I'm just looking at the following output and trying to wrap my mind around the numbers:
==2906== Profiling result: Time(%) Time Calls Avg Min Max Name 23.04% 10.9573s 16436 666.67us 64.996us 1.5927ms sgemm_sm35_ldg_tn_32x16x64x8x16 22.28% 10.5968s 14088 752.18us 612.13us 1.6235ms sgemm_sm_heavy_nt_ldg 18.09% 8.60573s 14088 610.86us 513.05us 1.2504ms sgemm_sm35_ldg_nn_128x8x128x16x16 16.48% 7.84050s 68092 115.15us 1.8240us 503.00us void axpy_kernel_val<float, int=0>(cublasAxpyParamsVal<float>) ... 0.25% 117.53ms 4744 24.773us 896ns 11.803ms [CUDA memcpy HtoD] 0.23% 107.32ms 37582 2.8550us 1.8880us 8.9556ms [CUDA memcpy DtoH] ... ==2906== API calls: Time(%) Time Calls Avg Min Max Name 83.47% 41.8256s 42326 988.18us 16.923us 13.332ms cudaMemcpy 9.27% 4.64747s 326372 14.239us 10.846us 11.601ms cudaLaunch 1.49% 745.12ms 1502720 495ns 379ns 1.7092ms cudaSetupArgument 1.37% 688.09ms 4702 146.34us 879ns 615.09ms cudaFree ...

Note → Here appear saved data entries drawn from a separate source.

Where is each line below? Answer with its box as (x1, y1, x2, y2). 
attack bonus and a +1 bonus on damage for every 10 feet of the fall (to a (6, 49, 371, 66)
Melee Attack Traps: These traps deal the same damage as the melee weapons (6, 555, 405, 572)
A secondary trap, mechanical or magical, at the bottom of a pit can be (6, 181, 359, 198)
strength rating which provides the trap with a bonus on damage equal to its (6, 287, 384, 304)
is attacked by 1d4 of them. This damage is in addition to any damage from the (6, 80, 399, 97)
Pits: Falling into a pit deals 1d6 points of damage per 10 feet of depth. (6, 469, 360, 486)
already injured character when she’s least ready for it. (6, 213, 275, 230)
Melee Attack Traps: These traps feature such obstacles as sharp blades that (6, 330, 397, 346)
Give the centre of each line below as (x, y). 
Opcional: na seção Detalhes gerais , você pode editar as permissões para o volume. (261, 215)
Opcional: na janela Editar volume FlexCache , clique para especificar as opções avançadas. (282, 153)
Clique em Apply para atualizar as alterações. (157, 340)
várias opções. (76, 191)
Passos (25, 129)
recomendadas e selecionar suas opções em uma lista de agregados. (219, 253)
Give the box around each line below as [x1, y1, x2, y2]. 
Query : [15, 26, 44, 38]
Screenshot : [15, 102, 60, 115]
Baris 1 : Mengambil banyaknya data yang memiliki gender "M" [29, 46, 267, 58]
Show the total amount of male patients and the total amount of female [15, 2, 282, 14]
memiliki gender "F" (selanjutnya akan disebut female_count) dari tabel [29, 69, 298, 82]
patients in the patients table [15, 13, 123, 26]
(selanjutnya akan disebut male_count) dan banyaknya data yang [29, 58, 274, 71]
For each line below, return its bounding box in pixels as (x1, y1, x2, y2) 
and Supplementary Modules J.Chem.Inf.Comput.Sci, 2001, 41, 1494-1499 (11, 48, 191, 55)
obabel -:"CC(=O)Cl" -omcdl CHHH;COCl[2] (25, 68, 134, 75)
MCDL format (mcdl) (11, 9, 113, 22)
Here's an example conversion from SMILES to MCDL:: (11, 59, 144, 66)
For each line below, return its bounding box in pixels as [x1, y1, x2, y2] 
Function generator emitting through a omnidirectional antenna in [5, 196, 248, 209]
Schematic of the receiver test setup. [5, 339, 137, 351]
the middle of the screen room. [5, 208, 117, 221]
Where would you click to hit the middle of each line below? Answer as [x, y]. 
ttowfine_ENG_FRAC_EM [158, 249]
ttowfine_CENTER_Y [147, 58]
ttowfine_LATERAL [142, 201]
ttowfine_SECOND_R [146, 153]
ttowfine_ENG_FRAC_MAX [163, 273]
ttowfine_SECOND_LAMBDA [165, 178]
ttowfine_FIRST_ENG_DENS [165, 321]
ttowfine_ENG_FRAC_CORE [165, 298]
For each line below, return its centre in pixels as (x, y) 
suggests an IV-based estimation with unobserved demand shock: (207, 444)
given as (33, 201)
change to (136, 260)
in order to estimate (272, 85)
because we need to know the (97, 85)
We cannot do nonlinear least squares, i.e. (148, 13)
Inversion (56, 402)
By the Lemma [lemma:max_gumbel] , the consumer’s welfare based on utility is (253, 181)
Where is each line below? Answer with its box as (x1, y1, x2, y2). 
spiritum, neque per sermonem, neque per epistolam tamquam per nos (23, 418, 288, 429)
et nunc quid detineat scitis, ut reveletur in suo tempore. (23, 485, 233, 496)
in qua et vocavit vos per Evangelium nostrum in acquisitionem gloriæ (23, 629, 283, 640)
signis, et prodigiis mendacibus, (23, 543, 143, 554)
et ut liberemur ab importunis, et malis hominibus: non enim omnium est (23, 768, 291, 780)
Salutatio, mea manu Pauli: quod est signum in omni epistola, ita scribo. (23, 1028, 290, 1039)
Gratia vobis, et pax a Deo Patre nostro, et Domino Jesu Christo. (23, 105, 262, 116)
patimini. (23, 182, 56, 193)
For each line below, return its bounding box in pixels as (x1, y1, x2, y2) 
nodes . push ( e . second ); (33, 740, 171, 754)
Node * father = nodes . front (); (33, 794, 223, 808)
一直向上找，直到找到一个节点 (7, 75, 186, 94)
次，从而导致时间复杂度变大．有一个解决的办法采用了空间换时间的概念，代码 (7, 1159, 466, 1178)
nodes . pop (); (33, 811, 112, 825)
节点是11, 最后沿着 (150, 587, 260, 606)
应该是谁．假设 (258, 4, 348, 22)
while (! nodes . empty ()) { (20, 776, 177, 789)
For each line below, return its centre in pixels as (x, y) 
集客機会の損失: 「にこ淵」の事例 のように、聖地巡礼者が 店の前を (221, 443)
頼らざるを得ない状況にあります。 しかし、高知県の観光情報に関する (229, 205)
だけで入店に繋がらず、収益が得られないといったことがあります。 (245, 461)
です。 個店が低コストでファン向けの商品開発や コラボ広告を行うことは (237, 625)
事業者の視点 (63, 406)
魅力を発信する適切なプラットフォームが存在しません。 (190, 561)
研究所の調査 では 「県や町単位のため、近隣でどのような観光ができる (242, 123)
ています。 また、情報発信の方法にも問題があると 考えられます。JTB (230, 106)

When it comes to optimizing memory access, what are the numbers I really need to look at when comparing different implementations? It first looks like
memcpy only takes
117.53+107.32ms (in both directions), but then there is this API call
41.8256s, which is much more. Also, the min/avg/max columns don't add up between the upper and the lower output block.
Why is there a difference and what is the "true" number that is important for me to optimize the memory transfer?
EDIT: second question is: is there a way to figure out who is calling e.g.
axpy_kernel_val (and how many times)?